Data Scientist TJO in Tokyo

Data science, statistics or machine learning in broken English

Answers to "10 questions about big data and data science" from Japan

I read a set of much interesting questions by Dr. Vincent Graville as below:

  1. Should companies embrace big data? Which ones (start-ups, big-companies, tech companies, retail, health care)? And how? Using vendors, outsourcing or by hiring employees? And how do you measure ROI on big data? Should they use redundant data to consolidate KPI's?
  2. What do you consider to be big data? I tend to think of big data as anything 10 times larger (in terms of megabytes per day) than the maximum you are used to. Also, sparse data might not be as big as they look, can be costly to process. Is there a price per megabyte, for big data storage, big data transfers, and big data analytics?
  3. How did you become interested in data science?
  4. What is the difference between data science, statistics, machine learning, and data engineering? Do you think an hybrid role (cross-disciplines) would be helpful (helpful to small companies, or helpful to the analytic practitioner as it opens up more job opportunities?
  5. What kind of training do you recommend for future data scientists? Any specific program in mind?
  6. How to get university professors more involved in teaching students how to process real live, big data sets? Should curricula be adapted, outdated material removed, new material introduced?
  7. During my first year in my PhD program, I worked part-time for a high-tech small company, in partnership with my stats lab. This was a great experience - being exposed to the real world, and decently paid to do my PhD (in Belgium in 1988). How to encourage such initiatives in US?
  8. Besides Hadoop-like and graph database environments, do you see other technology that would made data plumbing easier for big data?
  9. Does it make sense to try to structure un-structured data (using tags, NLP, taxonomies, etc.)?
  10. Can you tell me 5 business activities that would benefit most from big data, and 5 that would benefit least?
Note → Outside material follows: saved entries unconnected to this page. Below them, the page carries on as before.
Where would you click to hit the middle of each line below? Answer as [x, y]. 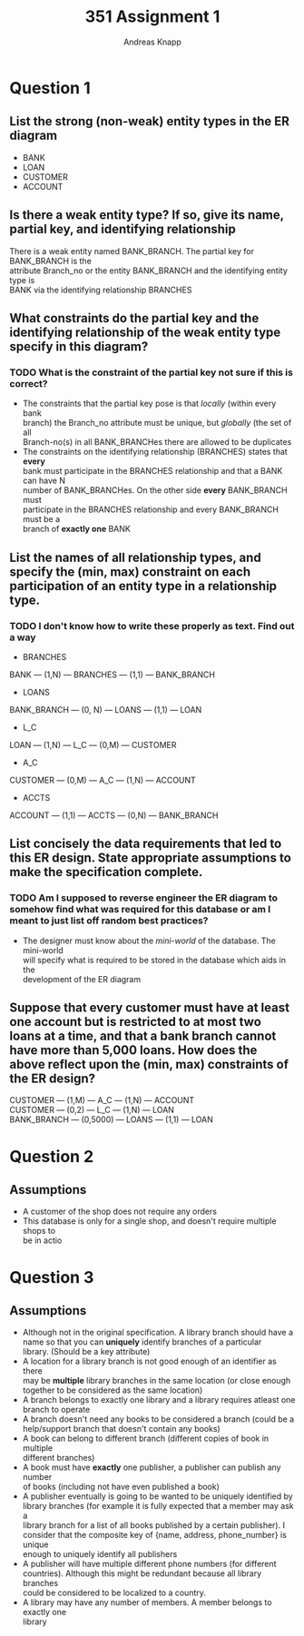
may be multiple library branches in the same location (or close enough [157, 1381]
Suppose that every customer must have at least [150, 1008]
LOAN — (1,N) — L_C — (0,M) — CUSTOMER [93, 744]
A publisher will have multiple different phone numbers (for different [149, 1564]
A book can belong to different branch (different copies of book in [146, 1439]
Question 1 [50, 88]
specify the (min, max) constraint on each [130, 572]
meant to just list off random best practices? [109, 921]
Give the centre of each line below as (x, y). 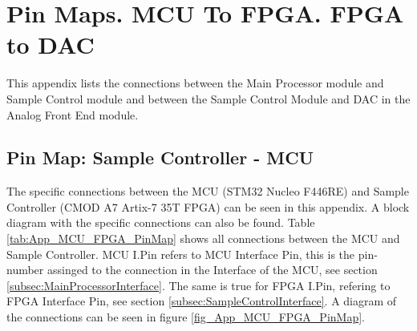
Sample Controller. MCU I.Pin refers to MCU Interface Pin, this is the (181, 254)
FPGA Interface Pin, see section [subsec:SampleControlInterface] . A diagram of (202, 301)
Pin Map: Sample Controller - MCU (160, 157)
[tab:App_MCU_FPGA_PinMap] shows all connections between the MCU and (203, 238)
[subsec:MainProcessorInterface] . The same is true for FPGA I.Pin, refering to (198, 285)
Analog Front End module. (73, 114)
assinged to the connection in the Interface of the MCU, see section (212, 270)
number (25, 270)
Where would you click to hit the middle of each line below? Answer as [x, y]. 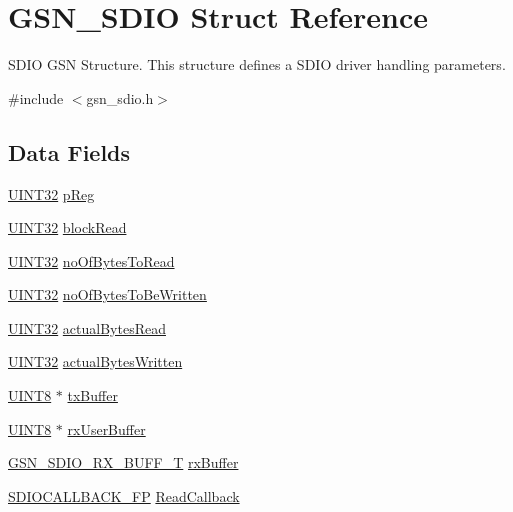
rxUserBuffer [106, 428]
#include [36, 97]
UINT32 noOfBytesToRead [91, 260]
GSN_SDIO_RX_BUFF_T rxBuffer [123, 462]
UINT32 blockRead [67, 227]
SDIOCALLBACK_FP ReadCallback [124, 495]
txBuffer [92, 395]
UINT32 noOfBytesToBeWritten [107, 294]
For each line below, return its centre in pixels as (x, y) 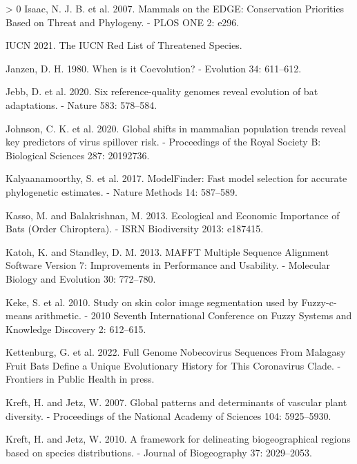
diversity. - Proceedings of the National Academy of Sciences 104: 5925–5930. (168, 415)
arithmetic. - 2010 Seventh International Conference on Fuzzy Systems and (193, 315)
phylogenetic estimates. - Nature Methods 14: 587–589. (122, 191)
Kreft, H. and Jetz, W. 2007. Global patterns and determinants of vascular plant (176, 402)
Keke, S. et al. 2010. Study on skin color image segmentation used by (152, 302)
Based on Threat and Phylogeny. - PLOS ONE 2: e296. (123, 22)
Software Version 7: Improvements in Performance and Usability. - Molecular (168, 265)
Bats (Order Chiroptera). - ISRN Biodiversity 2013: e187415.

I think these are very usual questions about big data and data science outside Japan. But as far as I've known, there is no argument like above yet in Japan, because a culture of data science is getting less attention here... I'm afraid nobody answers them from Japan.


Although I'm never a leader in data science or big data field in Japan, I dare answer the questions above in order to report a situation in Japanese market related to topics the questions mentioned, to people in the global market.


A1: Only big-companies should do, in-house, with various data experts, in Japan

Q1: Should companies embrace big data? Which ones (start-ups, big-companies, tech companies, retail, health care)? And how? Using vendors, outsourcing or by hiring employees? And how do you measure ROI on big data? Should they use redundant data to consolidate KPI's?


As far as I've seen in Japan, only big companies are embracing big data and I think it's reasonable, because only they can afford to struggle such a huge data -- while others cannot.


As described in a previous post of this blog, in general Japanese people don't rather trust big data or any kinds of data science or analytics in an objective manner. Uniformity is a remarkable feature of this country -- if executives don't like big data or data science, probably neither employees do in case of small companies.


In Japan, only big companies have some diversity*1 and they can accept big data or data science. They love in-house analytics and hiring own employees, rather than out-sourcing.


As far as I know, still there are only a few companies that can measure ROI on big data. Big data and data science here are still immature.


A2: As huge as no desktop machines can handle directly

What do you consider to be big data? I tend to think of big data as anything 10 times larger (in terms of megabytes per day) than the maximum you are used to. Also, sparse data might not be as big as they look, can be costly to process. Is there a price per megabyte, for big data storage, big data transfers, and big data analytics?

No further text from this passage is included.